You can't apply this stuff mindlessly. Consider this suggestion from the article: "Differences between people: (Height, Weight, Age)". If you use the formula, you end up with inch^2 + pound^2 + year^2. Mixing units is bad enough. Now imagine how the results will change if you switch to the metric system.
I think the missing element is this: you need to establish that the domain that you are trying to measure is a metric space before trying to measure distance using this formula.
Exactly! It is a big mistake to assume that you can express relations between the entities you study with a single number. I've never heard however of non-metric topological spaces used in applications.
The use of the color distance measure turns out to be important in spam filtering because of the 'Camouflage' trick used by some spammers where similar, but not identical colors are used to mask chunks of 'good' text inserted to try to fool spam filters.
Camouflage (GWI!Camouflage!HTML)
What: Like Invisible Ink, but instead of using identical colors (e.g. white on white) use very similar colors.
Date added: June 2, 2003
Example from the wild:
The colors 1133333, 123939, and 423939 are chosen to be very similar without being the same)
But finding the distance between two N-D points isn't really hard at all.
What is hard is finding the distance between a point and a set of points. Or a set and a set.
Doing exhaustive search is wasteful.
If you're interested, look in to K-D trees as a real solution. Best-bin-first modified K-D trees are the basis of the SIFT object instance recognition feature matching algorithm. Break an image into a set of ND features. Matching a geometrically consistent subset of those features to a previously seen object works extremely well.
The algorithm is general. Change and add features to make it more powerful or faster. But the idea of using a set of ND linear features to describe an object should last for years.

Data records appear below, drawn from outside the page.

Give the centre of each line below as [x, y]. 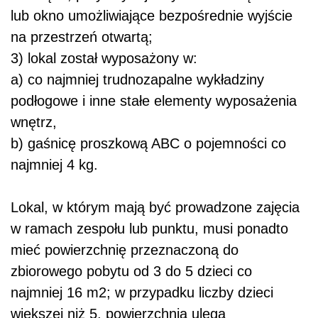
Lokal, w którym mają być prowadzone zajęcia [155, 208]
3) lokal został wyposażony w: [104, 59]
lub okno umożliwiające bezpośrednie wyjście [152, 16]
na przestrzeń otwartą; [82, 37]
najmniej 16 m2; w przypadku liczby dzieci [142, 293]
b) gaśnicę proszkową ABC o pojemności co [148, 144]
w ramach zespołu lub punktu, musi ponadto [149, 229]
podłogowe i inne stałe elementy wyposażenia [154, 101]
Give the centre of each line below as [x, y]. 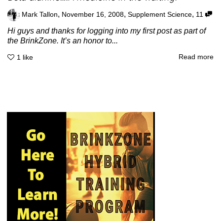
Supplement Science [160, 14]
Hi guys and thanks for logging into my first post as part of [107, 31]
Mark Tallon [40, 14]
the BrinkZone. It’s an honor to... [63, 40]
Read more [196, 57]
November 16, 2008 [93, 14]

Not to snipe at anyone, but skills like this seem pretty essential in solving problems in general. Little tricks from linear algebra like magnitude (what this post concerns) and projections show up in interesting and useful places.
Additionally, while they /are/ harder to access, reading and understanding various proofs in Math can be an even more beautiful and enlightening experience than just seeing the practical result.

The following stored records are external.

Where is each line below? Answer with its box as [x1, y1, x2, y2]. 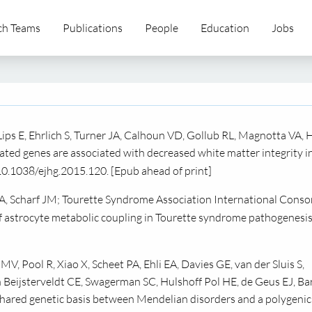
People [145, 21, 178, 35]
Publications [63, 21, 123, 35]
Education [201, 21, 249, 35]
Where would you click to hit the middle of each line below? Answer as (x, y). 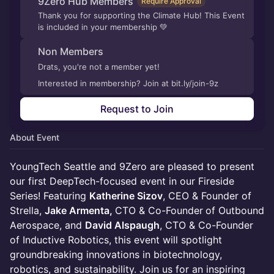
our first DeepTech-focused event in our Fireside (122, 181)
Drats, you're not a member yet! (99, 67)
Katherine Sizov (126, 196)
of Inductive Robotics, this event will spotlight (116, 240)
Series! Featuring (50, 196)
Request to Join (137, 109)
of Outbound (235, 210)
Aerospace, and (47, 225)

Maybe it's the difference between realizing that setf can be using on all the generalized variables and actually reading the source and seeing why. Math is full of clever hacks.
Pythagoras theorem only holds in Euclidean geometry (or so, Wikipedia says). The computer world has no notion of space, so there's no a priori reason for choosing Pythagoras over other norms%. Has anyone here experimented with alternatives?
I've used the 1-norm, aka "Manhattan", distance (with weights of course) for visual image search. I think the 1-norm is always a better choice than the Euclidean distance unless there is some clear geometric context.
The 1-norm tends to also be less sensitive to outliers, and in machine learning, 1-norm regularization leads to sparse solutions. The real reason 2-norm is popular is that it is easy to minimize (differentiable).
Very simple, but there are some good examples here about how you might do this to quantify similarity in users based on their expressed preferences. Simple techniques are often best.